*** Given data

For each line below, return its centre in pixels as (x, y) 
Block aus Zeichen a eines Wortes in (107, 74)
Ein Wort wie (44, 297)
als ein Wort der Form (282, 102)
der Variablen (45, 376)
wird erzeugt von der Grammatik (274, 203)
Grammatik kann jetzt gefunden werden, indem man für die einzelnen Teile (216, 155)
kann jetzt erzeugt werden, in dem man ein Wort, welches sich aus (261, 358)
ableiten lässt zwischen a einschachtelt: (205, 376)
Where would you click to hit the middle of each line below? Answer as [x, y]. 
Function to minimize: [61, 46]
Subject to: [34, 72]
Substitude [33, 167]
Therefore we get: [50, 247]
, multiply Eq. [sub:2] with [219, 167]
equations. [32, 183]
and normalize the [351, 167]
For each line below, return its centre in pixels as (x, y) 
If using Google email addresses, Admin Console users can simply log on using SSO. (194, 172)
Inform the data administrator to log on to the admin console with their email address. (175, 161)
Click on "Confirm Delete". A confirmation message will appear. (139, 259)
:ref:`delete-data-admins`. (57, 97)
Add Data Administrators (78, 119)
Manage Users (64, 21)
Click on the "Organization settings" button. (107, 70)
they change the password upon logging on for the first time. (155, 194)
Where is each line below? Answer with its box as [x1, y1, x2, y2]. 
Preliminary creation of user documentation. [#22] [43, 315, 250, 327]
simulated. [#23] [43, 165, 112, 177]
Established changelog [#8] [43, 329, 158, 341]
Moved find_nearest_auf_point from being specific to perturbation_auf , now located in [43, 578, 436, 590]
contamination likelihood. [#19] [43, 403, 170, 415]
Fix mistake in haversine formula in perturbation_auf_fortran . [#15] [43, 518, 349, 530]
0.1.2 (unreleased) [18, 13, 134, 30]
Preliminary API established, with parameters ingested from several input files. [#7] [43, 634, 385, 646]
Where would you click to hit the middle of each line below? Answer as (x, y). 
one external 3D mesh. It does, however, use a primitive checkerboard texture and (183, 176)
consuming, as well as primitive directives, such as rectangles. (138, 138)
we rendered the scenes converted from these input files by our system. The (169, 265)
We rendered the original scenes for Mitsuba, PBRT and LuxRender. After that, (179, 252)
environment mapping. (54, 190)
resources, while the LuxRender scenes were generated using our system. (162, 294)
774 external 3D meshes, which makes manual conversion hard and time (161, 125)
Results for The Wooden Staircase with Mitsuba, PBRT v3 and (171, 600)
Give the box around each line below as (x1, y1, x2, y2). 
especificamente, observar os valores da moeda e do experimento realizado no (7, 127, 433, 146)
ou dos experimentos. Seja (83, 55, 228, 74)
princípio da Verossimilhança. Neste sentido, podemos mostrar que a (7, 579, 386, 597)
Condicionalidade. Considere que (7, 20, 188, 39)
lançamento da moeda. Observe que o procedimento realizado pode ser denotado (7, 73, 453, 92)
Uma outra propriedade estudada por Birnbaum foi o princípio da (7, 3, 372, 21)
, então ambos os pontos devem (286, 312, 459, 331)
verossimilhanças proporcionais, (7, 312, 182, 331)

******
*** Given data

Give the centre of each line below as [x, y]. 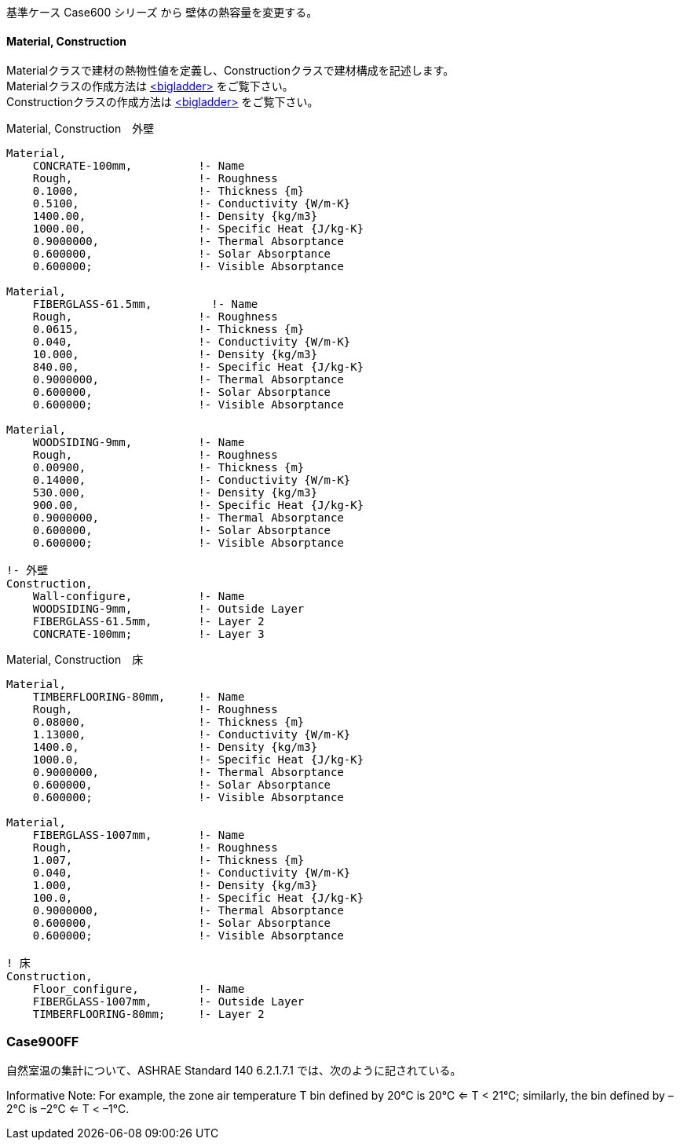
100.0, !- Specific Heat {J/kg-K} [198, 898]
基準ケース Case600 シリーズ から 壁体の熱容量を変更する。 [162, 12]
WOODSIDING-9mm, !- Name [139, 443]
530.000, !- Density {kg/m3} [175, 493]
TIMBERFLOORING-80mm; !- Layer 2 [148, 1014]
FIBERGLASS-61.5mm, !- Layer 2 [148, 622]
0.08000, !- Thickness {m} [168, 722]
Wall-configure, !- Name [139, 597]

******

* _Required work_: Which lines of the data contain "would"? Copy them all.

* _Solution_:
Where would you click to hit the middle of each line below? Answer as [x, y]. 
Where would you click to hit the middle of each line below? Answer as (x, y). 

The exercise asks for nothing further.